Print

[ax2graphics]

Okay, so I'm running the standalone app, and out of no where, my client lets me know that there are pics of porn and other garbage posted in the gallery. I take a look, and have over 3000 images that were uploaded.

Anyone?

I have one gallery setup that only I, as an administrator can access. This was left untouched. The other gallery is for user uploads, which is where the mess came in. Now, I find it hard to believe that someone would upload each individual pic... it would HAVE to be a batch add. Now, I saw that there is a tool for XP... but I'm running a Mac, and have no way of investigating. What should I be looking for in my setting to ensure this won't repeat!?

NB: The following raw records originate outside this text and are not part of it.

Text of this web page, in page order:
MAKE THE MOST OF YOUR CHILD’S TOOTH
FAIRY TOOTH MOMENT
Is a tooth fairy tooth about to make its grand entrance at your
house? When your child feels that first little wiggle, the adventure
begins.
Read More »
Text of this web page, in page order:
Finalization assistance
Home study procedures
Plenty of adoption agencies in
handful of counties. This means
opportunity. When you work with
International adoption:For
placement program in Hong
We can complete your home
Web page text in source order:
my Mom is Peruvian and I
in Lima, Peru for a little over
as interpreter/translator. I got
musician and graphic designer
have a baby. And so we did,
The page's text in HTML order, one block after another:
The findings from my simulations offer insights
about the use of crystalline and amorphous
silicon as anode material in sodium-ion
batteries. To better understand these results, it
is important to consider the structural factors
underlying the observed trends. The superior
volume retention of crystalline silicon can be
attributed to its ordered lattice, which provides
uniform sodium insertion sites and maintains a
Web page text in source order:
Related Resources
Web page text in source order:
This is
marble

Link to client's gallery: http://www.taboobaltimore.com/gallery/

Also, I noticed one image that portrayed the Godfather logo with the words "Upload Mafia". So, obviously, there may be more trouble in store for more Coppermine users from these ass clowns.

Thanks!

- Ax2

[Joachim Müller]

What exactly is your question? If you allow user upload and you disable approval and you don't set a quota that makes sense then yes: there can be people uploading junk. What's the point? WHat settings did you apply (approval, quota etc.)?

GauGau

[ax2graphics]

What SHOULD the settings be for anonymous users to allow them to upload individual photos (and disallow any batch uploading)?

[hyperion]

First, upload approval is definitely a good thing.  

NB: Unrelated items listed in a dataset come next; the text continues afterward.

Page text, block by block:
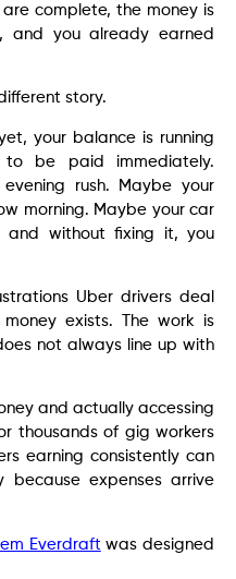
complete, the money is
and you already earned
story.
your balance is running
to be paid immediately.
rush. Maybe your
morning. Maybe your car
and without fixing it, you
Uber drivers deal
exists. The work is
not always line up with
and actually accessing
thousands of gig workers
earning consistently can
because expenses arrive
Everdraft was designed
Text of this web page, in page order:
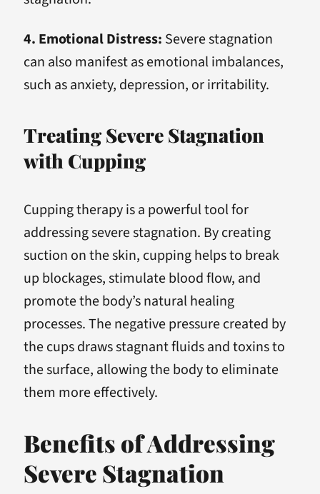
4. Emotional Distress: Severe stagnation
can also manifest as emotional imbalances,
such as anxiety, depression, or irritability.
Treating Severe Stagnation
with Cupping
Cupping therapy is a powerful tool for
addressing severe stagnation. By creating
suction on the skin, cupping helps to break
up blockages, stimulate blood flow, and
promote the body’s natural healing
processes. The negative pressure created by
the cups draws stagnant fluids and toxins to
the surface, allowing the body to eliminate
them more effectively.
Benefits of Addressing
Severe Stagnation

The person who did this to your client probably did not use CPG's batch upload options (I'll have to run an experiment to see how CPG XP publisher behaves when anonymous uploads are allowed, though), and most likely wrote a custom script to do this.  (Also, check your version.  If you are running 1.0 and have not applied the security patch, then they could have easily done much worse.)

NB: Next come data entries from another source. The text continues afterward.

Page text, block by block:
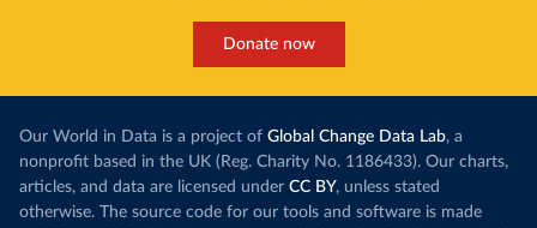
Donate now
Our World in Data is a project of Global Change Data Lab, a
nonprofit based in the UK (Reg. Charity No. 1186433). Our charts,
articles, and data are licensed under CC BY, unless stated
otherwise. The source code for our tools and software is made
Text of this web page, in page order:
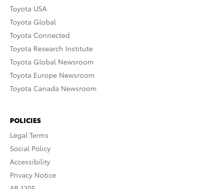
Toyota USA
Toyota Global
Toyota Connected
Toyota Research Institute
Toyota Global Newsroom
Toyota Europe Newsroom
Toyota Canada Newsroom
POLICIES
Legal Terms
Social Policy
Accessibility
Privacy Notice
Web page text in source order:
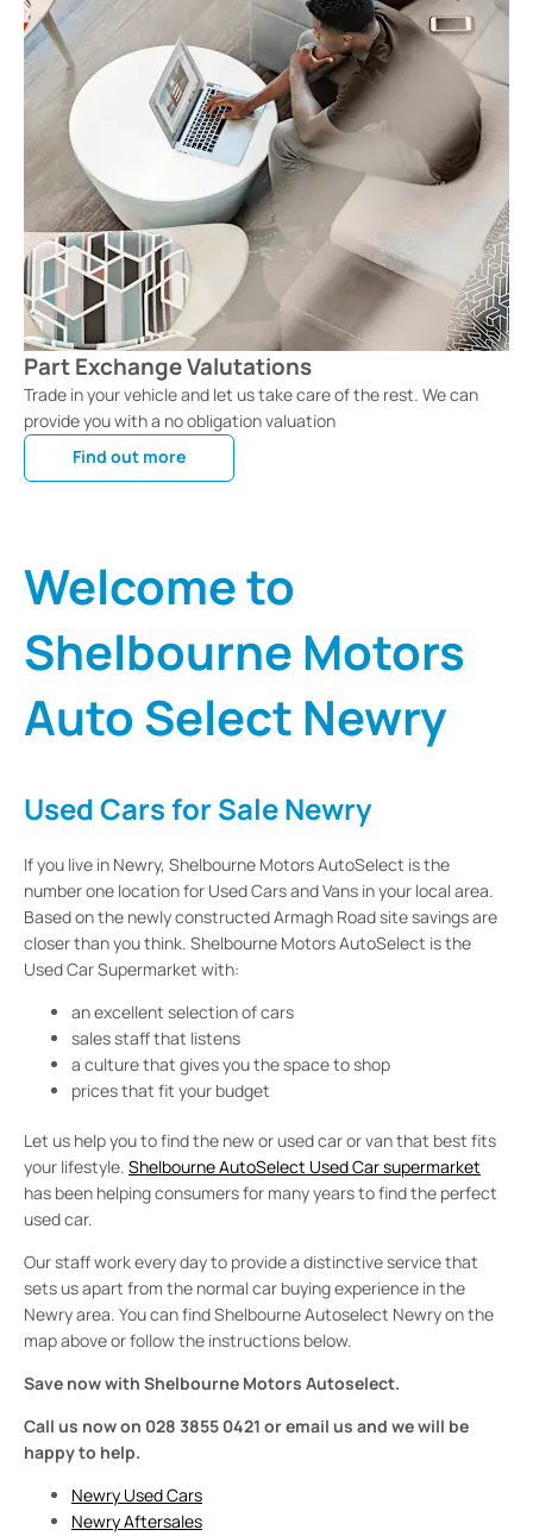
Part Exchange Valutations
Trade in your vehicle and let us take care of the rest. We can
provide you with a no obligation valuation
Find out more
Welcome to
Shelbourne Motors
Auto Select Newry
Used Cars for Sale Newry
If you live in Newry, Shelbourne Motors AutoSelect is the
number one location for Used Cars and Vans in your local area.
Based on the newly constructed Armagh Road site savings are
closer than you think. Shelbourne Motors AutoSelect is the
Used Car Supermarket with:
an excellent selection of cars
sales staff that listens
a culture that gives you the space to shop
prices that fit your budget
Let us help you to find the new or used car or van that best fits
your lifestyle. Shelbourne AutoSelect Used Car supermarket
has been helping consumers for many years to find the perfect
used car.
Our staff work every day to provide a distinctive service that
sets us apart from the normal car buying experience in the
Newry area. You can find Shelbourne Autoselect Newry on the
map above or follow the instructions below.
Save now with Shelbourne Motors Autoselect.
Call us now on 028 3855 0421 or email us and we will be
happy to help.
Newry Used Cars
Newry Aftersales

Next, look at all the pictures they uploaded and see what the IP address is for most of them.  Do a DNS lookup to see who owns those IP addresses.  If it is traceable to a single entity (most likely) then ban the IP address or block of IP adresses. Then contact the owner if it is a web hosting company, and tell the IP addresses and times of upload.  They can ban the person for engaging in abusive activities. Keep in mind that an IP address can be spoofed, so this may not lead you to the culprit.  Your server logs will be more reliable than CPG in this regard.

You should probably consider adding a .htaccess file that only allows external access to the index page (preventing a person from running the script on their server - everyone would have to arrive at a form from another page in the site), and you should set a reasonable limit for anonymous uploads.  What is your current limit?

Whatever you can tell about the timeframe of the attacks, etc. will make it easier to determine how the attack was carried out.